# Sylvania RT6 retrofit failing



## Southeast Power (Jan 18, 2009)

About a year ago I installed two sets of Sylvania 6" gimbal retrofit type RT6. One set of 4 in my living room and one set of 4 in a family room. Each set is on a Lutron Caseta dimmer.
I noticed that one set of lights, family room wasn't responding very well. I eventually set the low end of the dimmer down a bit and thAt seemed to solve the problem.
They are programmed to come on at about 30% 40 minutes before sunset.
This has worked fine for a few months.
4 weeks ago, I noticed a circuit board or plastic burning smell and one of the RT6 stopped working. I thought it was a fluke and returned it to my wholesaler. They exchanged it, no problem. This was in the family room group.

A couple of weeks later, the burning smell happens again. This time the living room. Strange, removed, returned and replaced.
This week another one has failed in the living room. 
This might be a lost cause.

The only thing between the failures and the kinda working OK is the trim adjustment I made on the dimmer.

I'm not sure how an LED is dimmed and what would be so different between one dimmer and another.
I have 7 -4" Sylvania retrofits in my kitchen and they have always worked good with no failures.

It might come down to having to either change dimmers or trims, both I took time to choose what I liked the best on the market. Dimmers would be cheaper I guess.


----------



## macmikeman (Jan 23, 2007)

I have a house full of dimmers and I never see anybody really using them at any setting other than full bore. Waste of money in my opinion, but my customers always want me to put some in so hi oh silver and away we go.


----------



## Kyrton (Feb 2, 2016)

It sounds like a driver malfunction. They do have build in surge protection to help protect the driver. The RT6's you have (from my own experience) got best performance from a magnetic low voltage dimmer. Also they have a max 104deg F ambient operating temp.

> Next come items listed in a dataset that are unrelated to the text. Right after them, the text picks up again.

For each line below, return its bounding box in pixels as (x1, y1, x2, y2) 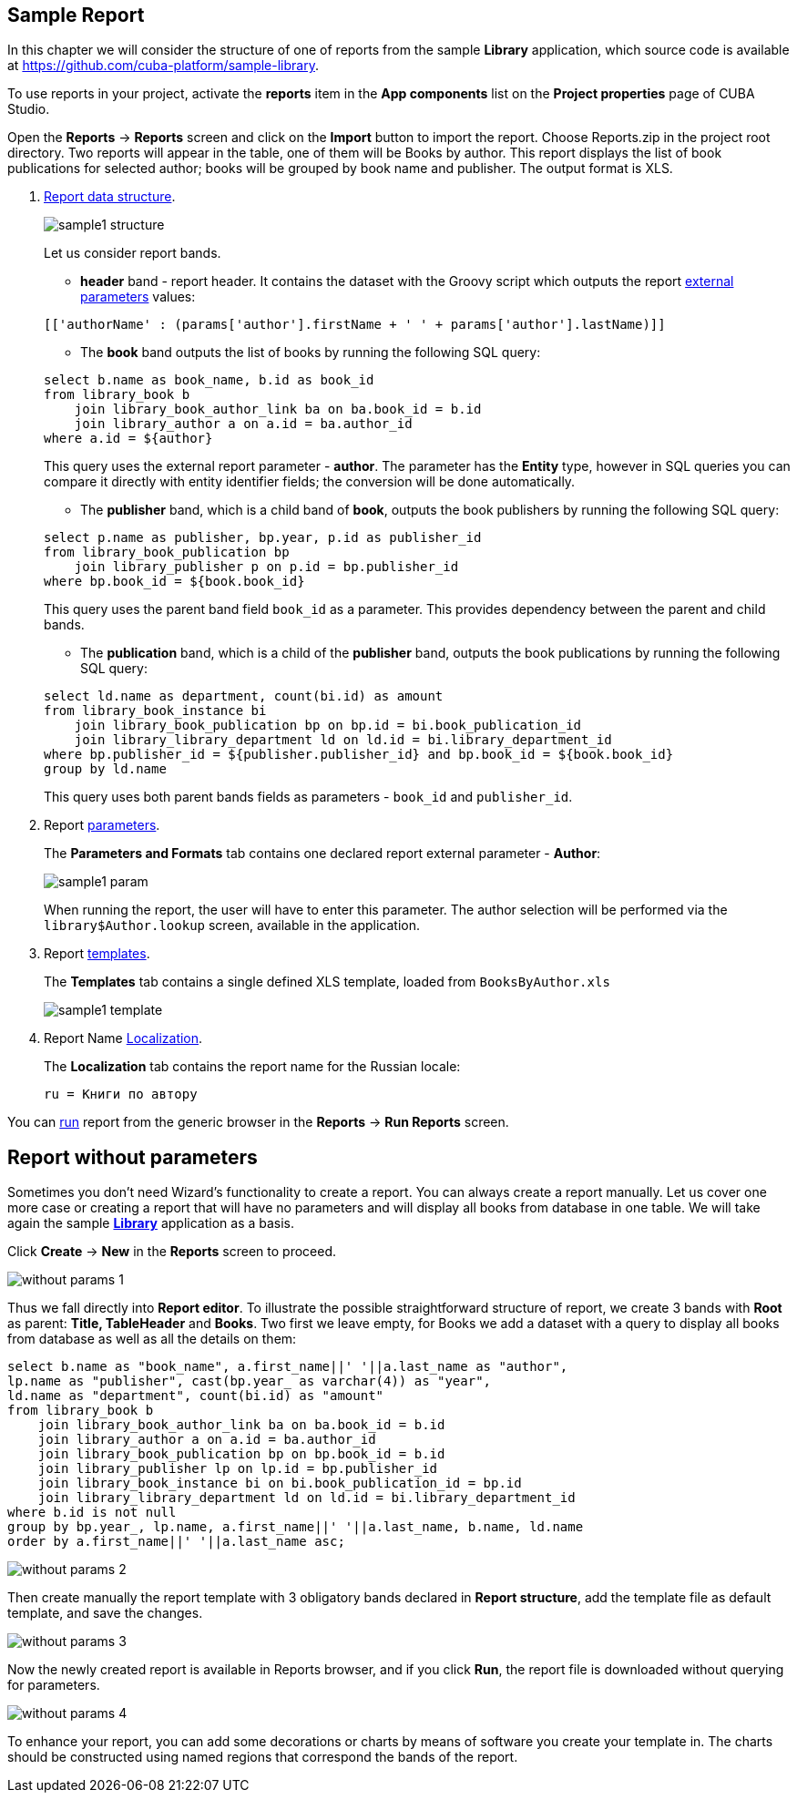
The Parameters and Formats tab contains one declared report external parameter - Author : (44, 845, 601, 862)
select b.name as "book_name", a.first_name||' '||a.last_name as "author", (7, 1359, 568, 1375)
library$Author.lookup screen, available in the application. (44, 917, 420, 934)
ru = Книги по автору (44, 1087, 198, 1102)
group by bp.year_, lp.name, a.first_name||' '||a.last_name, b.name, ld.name (7, 1519, 584, 1535)
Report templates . (44, 946, 150, 962)
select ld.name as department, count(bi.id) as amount (44, 689, 444, 704)
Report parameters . (44, 817, 160, 834)
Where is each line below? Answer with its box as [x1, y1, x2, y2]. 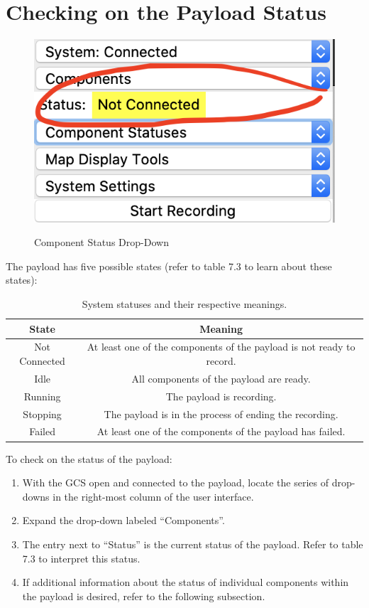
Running [23, 388, 61, 403]
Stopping [23, 406, 62, 421]
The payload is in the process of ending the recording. [104, 406, 338, 421]
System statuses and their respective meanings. [82, 297, 287, 311]
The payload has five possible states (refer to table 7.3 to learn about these [6, 258, 332, 273]
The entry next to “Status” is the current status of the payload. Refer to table [22, 536, 363, 551]
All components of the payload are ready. [131, 370, 311, 385]
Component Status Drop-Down [34, 235, 169, 250]
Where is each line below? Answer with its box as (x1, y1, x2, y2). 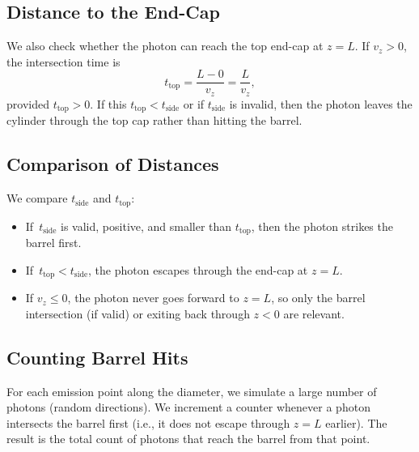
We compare (6, 190, 68, 207)
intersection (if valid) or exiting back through (25, 305, 250, 322)
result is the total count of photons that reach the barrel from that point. (6, 430, 370, 447)
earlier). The (325, 414, 387, 431)
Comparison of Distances (6, 151, 219, 177)
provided (6, 95, 49, 112)
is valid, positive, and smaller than (61, 217, 232, 234)
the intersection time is (6, 53, 121, 70)
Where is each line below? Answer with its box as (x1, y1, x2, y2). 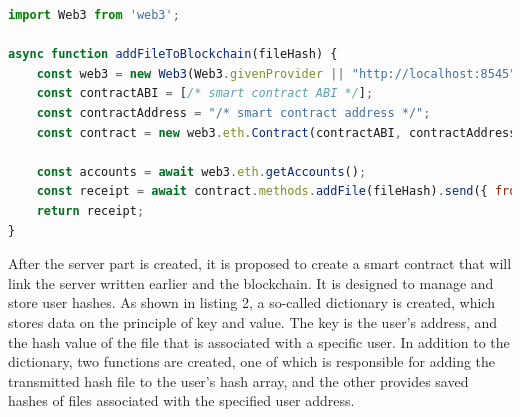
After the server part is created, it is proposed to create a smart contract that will (8, 253, 512, 274)
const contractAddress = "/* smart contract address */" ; (36, 105, 431, 120)
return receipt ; (36, 203, 145, 218)
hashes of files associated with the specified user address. (8, 390, 355, 411)
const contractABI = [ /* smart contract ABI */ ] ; (36, 86, 374, 101)
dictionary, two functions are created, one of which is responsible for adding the (8, 351, 496, 372)
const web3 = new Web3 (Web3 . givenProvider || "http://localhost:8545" (36, 66, 517, 81)
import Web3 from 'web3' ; (8, 8, 180, 22)
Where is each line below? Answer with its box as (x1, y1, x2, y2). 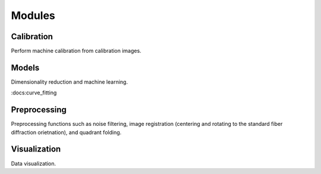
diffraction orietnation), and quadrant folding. (11, 128, 122, 136)
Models (11, 62, 40, 72)
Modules (11, 9, 56, 22)
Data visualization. (11, 160, 56, 167)
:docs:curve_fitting (11, 89, 57, 96)
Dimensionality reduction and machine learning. (11, 78, 128, 86)
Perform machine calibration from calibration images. (11, 48, 142, 55)
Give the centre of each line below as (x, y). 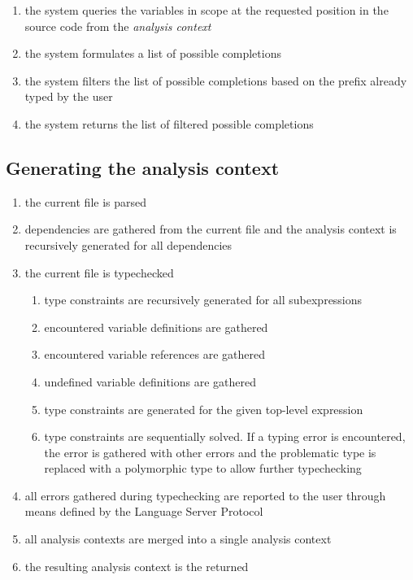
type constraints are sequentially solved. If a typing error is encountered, (225, 436)
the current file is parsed (86, 201)
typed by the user (69, 96)
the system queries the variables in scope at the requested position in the (206, 10)
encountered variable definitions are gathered (156, 327)
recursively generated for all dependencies (128, 244)
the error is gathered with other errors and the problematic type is (210, 452)
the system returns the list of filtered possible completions (169, 123)
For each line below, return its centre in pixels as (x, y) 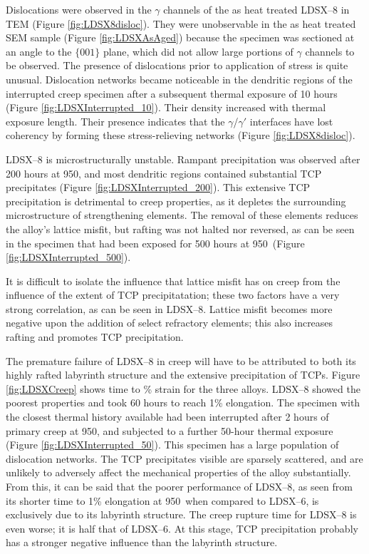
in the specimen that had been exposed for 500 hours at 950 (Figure (155, 243)
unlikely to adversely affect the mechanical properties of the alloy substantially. (178, 472)
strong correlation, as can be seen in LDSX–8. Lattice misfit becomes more (169, 308)
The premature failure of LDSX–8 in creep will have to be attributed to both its (181, 360)
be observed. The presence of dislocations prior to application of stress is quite (177, 65)
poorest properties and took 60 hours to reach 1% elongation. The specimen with (183, 402)
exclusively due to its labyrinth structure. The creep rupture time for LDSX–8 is (181, 514)
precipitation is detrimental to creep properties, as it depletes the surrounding (176, 201)
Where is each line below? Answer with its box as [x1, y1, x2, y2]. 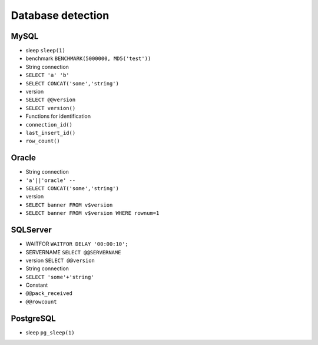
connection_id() [25, 121, 73, 128]
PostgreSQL [11, 313, 56, 323]
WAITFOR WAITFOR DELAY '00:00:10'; [25, 240, 129, 247]
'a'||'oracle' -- [25, 177, 76, 184]
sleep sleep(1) [25, 47, 66, 54]
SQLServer [11, 225, 52, 235]
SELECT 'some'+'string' [25, 274, 94, 280]
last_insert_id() [25, 130, 76, 136]
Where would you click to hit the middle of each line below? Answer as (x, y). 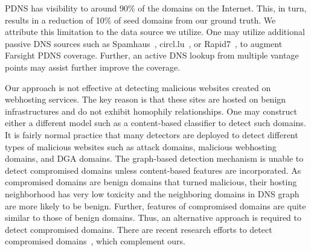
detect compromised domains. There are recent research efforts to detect (139, 229)
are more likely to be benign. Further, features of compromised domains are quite (155, 205)
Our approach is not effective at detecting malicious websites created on (138, 87)
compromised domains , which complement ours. (95, 241)
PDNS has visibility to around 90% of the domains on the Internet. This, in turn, (156, 8)
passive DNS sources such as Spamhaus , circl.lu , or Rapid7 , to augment (144, 43)
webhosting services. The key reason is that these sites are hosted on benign (146, 99)
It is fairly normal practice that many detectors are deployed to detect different (152, 134)
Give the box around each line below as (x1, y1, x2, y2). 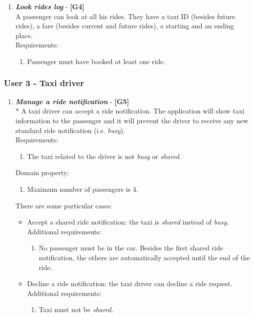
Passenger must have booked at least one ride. (27, 56, 166, 66)
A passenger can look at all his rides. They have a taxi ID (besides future (15, 11, 235, 21)
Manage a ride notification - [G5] (15, 96, 129, 106)
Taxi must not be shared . (39, 304, 113, 315)
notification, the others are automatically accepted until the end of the (39, 252, 250, 262)
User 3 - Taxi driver (4, 77, 85, 89)
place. (15, 30, 33, 40)
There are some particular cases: (15, 200, 112, 210)
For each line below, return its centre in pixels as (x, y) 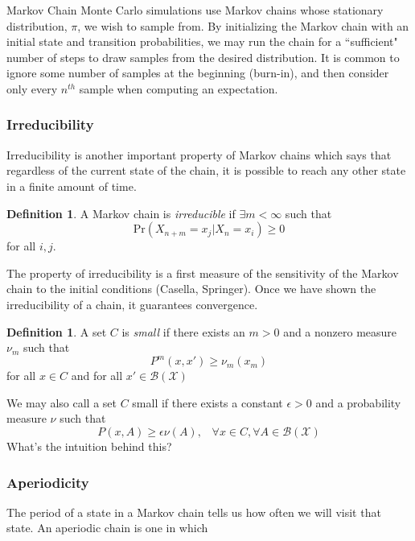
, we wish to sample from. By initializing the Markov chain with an (243, 25)
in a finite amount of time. (72, 186)
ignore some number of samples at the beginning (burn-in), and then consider (198, 73)
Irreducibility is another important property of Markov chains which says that (199, 154)
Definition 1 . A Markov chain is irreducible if (121, 213)
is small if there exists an (183, 331)
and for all (97, 376)
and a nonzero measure (340, 331)
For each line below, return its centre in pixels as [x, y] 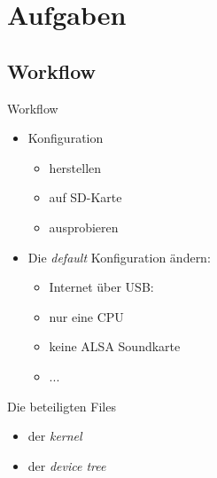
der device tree [67, 465]
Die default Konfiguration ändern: [119, 257]
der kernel [55, 436]
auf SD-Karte [85, 197]
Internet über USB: [101, 287]
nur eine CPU [86, 316]
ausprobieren [84, 227]
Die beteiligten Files [62, 406]
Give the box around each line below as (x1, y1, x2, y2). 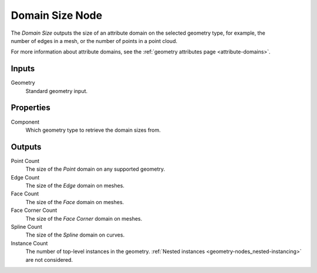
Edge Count (11, 174, 40, 181)
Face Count (11, 190, 39, 197)
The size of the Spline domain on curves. (25, 231, 125, 238)
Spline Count (11, 223, 42, 230)
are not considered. (25, 256, 73, 263)
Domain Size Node (11, 9, 103, 22)
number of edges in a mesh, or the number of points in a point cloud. (11, 37, 177, 44)
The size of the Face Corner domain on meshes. (25, 215, 143, 222)
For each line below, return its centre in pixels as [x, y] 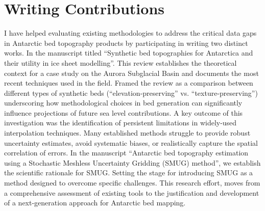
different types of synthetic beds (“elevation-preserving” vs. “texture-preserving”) [131, 93]
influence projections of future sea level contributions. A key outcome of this [124, 112]
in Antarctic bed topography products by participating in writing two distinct [126, 43]
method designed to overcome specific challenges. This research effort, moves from [132, 183]
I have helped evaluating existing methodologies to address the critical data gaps [130, 33]
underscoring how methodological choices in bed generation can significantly [123, 103]
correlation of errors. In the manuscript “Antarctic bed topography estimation [126, 153]
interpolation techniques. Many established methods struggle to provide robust [127, 133]
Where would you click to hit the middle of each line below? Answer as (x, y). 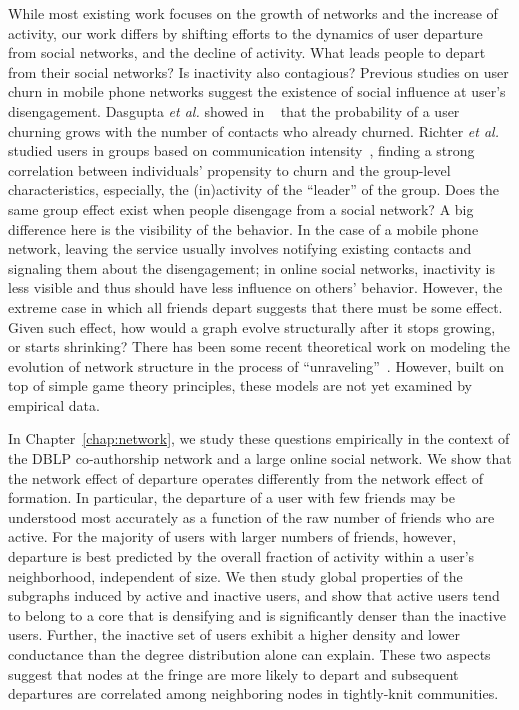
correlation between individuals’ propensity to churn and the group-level (229, 169)
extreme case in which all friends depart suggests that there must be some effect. (255, 306)
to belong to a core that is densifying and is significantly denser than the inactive (257, 614)
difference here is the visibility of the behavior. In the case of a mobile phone (243, 228)
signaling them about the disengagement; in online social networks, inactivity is (251, 267)
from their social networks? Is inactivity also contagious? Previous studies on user (258, 71)
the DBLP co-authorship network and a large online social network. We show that (260, 458)
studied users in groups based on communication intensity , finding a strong (241, 150)
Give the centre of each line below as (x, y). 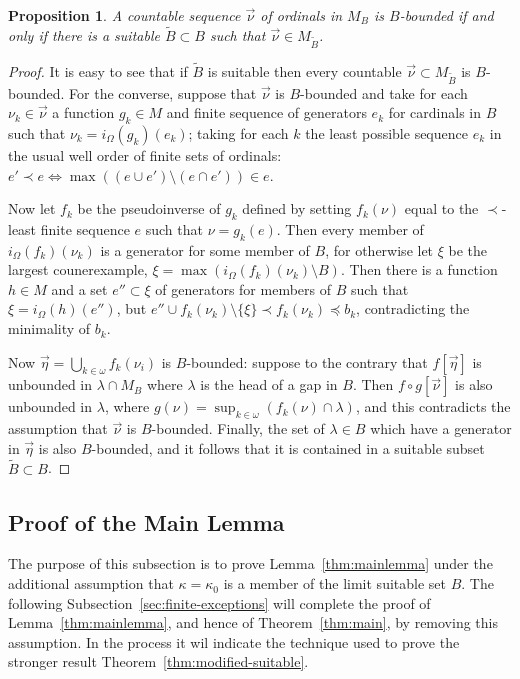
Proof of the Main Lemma (146, 521)
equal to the (441, 208)
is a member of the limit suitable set (334, 583)
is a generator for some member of (205, 249)
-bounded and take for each (384, 92)
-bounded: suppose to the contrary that (307, 361)
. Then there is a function (419, 269)
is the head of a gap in (269, 384)
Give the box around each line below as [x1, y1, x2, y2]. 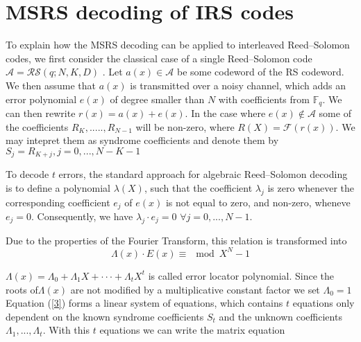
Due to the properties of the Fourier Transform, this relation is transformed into [6, 233, 347, 247]
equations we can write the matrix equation [99, 323, 285, 337]
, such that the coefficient [144, 180, 253, 195]
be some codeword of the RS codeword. [176, 64, 344, 79]
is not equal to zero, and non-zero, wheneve [165, 195, 351, 209]
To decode [6, 167, 49, 181]
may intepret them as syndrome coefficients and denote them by [6, 133, 279, 147]
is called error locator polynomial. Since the [148, 268, 335, 282]
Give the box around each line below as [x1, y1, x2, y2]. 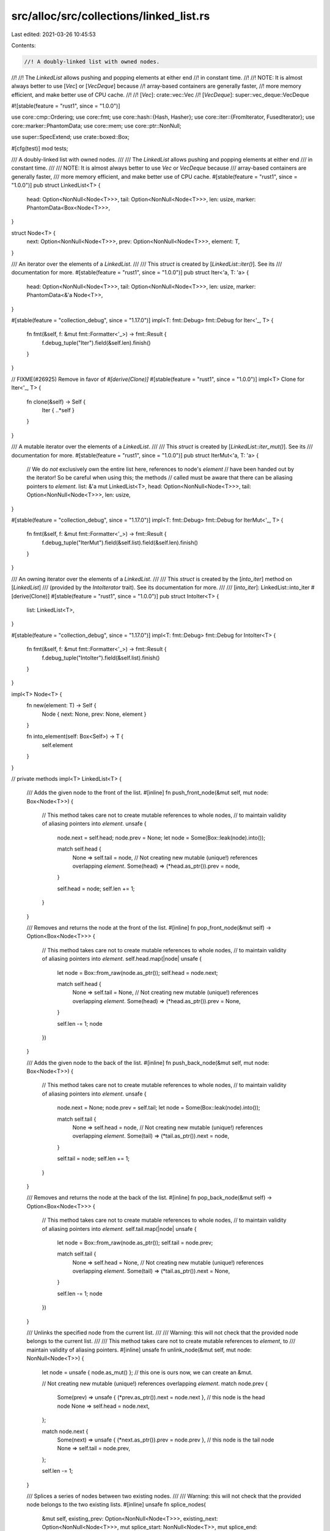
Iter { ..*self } [42, 407, 75, 414]
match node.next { [42, 1428, 89, 1435]
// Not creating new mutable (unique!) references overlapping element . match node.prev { [42, 1380, 268, 1387]
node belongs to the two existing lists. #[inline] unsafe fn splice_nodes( [26, 1501, 206, 1508]
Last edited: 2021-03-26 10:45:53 [11, 31, 96, 38]
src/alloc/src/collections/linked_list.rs [11, 9, 210, 23]
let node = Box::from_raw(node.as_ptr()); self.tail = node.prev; [57, 1239, 213, 1246]
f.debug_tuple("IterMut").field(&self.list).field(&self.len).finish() [42, 539, 199, 546]
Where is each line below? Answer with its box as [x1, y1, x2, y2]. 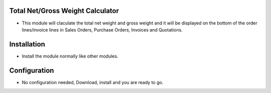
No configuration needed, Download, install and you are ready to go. [22, 79, 164, 85]
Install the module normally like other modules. [22, 53, 118, 59]
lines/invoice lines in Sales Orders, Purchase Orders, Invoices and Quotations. [22, 26, 183, 32]
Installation [9, 40, 45, 48]
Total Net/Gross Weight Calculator [9, 6, 119, 15]
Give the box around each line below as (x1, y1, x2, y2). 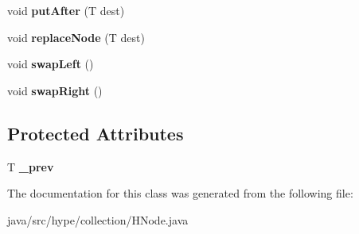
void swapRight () (7, 82, 103, 98)
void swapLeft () (7, 56, 94, 72)
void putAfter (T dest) (7, 2, 125, 18)
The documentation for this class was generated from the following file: (7, 185, 353, 201)
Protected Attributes (7, 121, 184, 145)
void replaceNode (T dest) (7, 29, 145, 45)
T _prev (7, 158, 54, 175)
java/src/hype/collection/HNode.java (7, 211, 189, 228)
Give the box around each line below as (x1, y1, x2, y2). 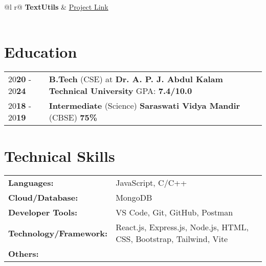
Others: (8, 248, 39, 260)
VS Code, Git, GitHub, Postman (116, 206, 233, 219)
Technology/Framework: (8, 227, 108, 239)
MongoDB (116, 191, 152, 204)
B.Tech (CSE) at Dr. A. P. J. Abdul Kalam (49, 73, 223, 85)
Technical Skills (4, 145, 115, 166)
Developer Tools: (8, 206, 78, 219)
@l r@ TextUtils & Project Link (4, 2, 108, 12)
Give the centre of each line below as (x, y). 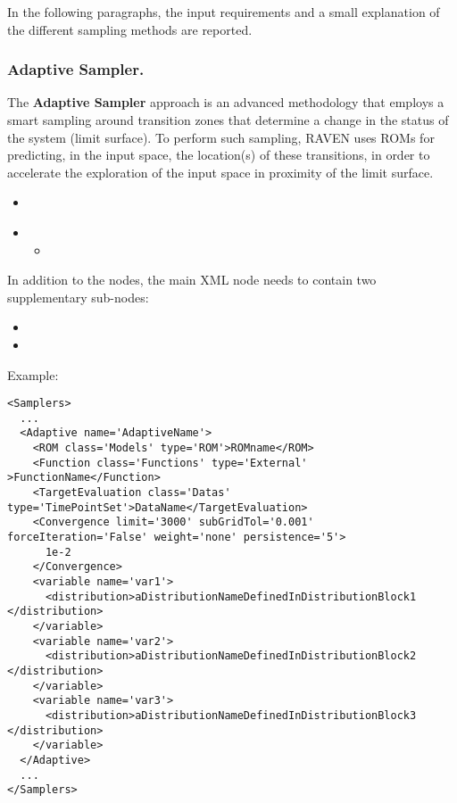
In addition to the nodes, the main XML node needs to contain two (192, 280)
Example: (33, 374)
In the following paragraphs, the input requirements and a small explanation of (224, 12)
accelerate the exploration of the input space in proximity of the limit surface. (220, 172)
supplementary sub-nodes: (78, 297)
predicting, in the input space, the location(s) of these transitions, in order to (219, 155)
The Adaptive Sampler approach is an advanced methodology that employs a (226, 102)
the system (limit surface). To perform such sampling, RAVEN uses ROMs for (221, 137)
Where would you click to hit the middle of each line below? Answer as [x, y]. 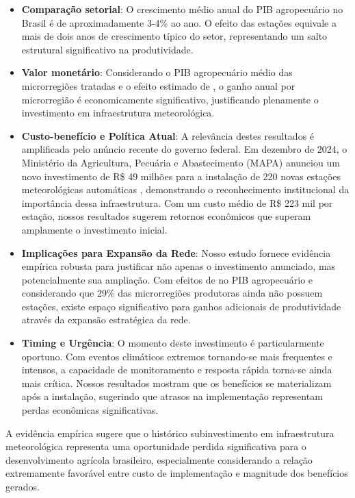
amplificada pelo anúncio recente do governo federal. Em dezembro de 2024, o [184, 149]
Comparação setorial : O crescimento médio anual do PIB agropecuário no [182, 9]
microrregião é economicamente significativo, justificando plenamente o [170, 99]
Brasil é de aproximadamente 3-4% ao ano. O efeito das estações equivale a [179, 22]
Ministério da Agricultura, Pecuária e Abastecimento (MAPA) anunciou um [181, 162]
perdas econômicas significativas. [90, 410]
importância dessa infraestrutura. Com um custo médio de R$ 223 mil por [177, 202]
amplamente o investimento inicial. [94, 229]
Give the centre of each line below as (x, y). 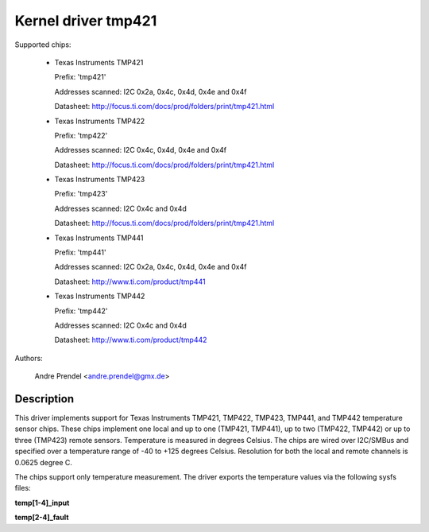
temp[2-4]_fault (42, 518)
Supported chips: (43, 45)
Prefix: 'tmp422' (81, 135)
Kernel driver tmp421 (86, 21)
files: (23, 488)
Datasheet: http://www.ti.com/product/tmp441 (130, 282)
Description (44, 399)
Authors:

Dimmer compatibility chart


----------



## Southeast Power (Jan 18, 2009)

Kyrton said:


> It sounds like a driver malfunction. They do have build in surge protection to help protect the driver. The RT6's you have (from my own experience) got best performance from a magnetic low voltage dimmer. Also they have a max 104deg F ambient operating temp.
> 
> Dimmer compatibility chart


Both Sylvania and Lutron said that they might not be on the list as they have not been tested as a set.
For me, they work very well except for, uh the whole burning thing.


----------